** Study material **
Start of Block

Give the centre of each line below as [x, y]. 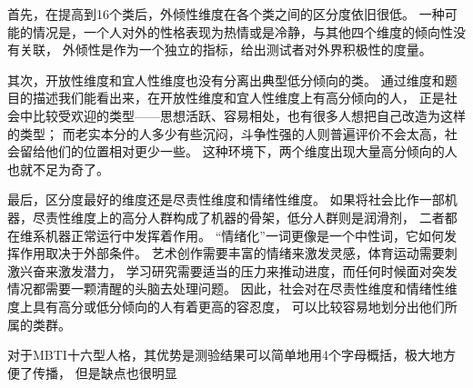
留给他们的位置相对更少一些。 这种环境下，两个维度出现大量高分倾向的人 [238, 151]
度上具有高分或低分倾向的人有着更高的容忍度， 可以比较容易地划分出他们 [226, 306]
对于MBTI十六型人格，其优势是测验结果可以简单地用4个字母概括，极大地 [225, 355]
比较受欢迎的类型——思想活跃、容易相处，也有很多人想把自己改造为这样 [249, 115]
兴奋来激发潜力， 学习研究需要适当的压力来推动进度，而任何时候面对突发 [238, 270]
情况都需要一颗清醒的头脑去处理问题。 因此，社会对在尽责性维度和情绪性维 [232, 289]
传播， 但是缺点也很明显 [105, 372]
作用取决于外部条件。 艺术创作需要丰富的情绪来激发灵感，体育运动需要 [232, 253]

End of Block

Could you print all the entries exactly as they stand, with the pictures left out?

Give the centre of each line below as [x, y]. 
留给他们的位置相对更少一些。 这种环境下，两个维度出现大量高分倾向的人 [238, 151]
度上具有高分或低分倾向的人有着更高的容忍度， 可以比较容易地划分出他们 [226, 306]
对于MBTI十六型人格，其优势是测验结果可以简单地用4个字母概括，极大地 [225, 355]
比较受欢迎的类型——思想活跃、容易相处，也有很多人想把自己改造为这样 [249, 115]
兴奋来激发潜力， 学习研究需要适当的压力来推动进度，而任何时候面对突发 [238, 270]
情况都需要一颗清醒的头脑去处理问题。 因此，社会对在尽责性维度和情绪性维 [232, 289]
传播， 但是缺点也很明显 [105, 372]
作用取决于外部条件。 艺术创作需要丰富的情绪来激发灵感，体育运动需要 [232, 253]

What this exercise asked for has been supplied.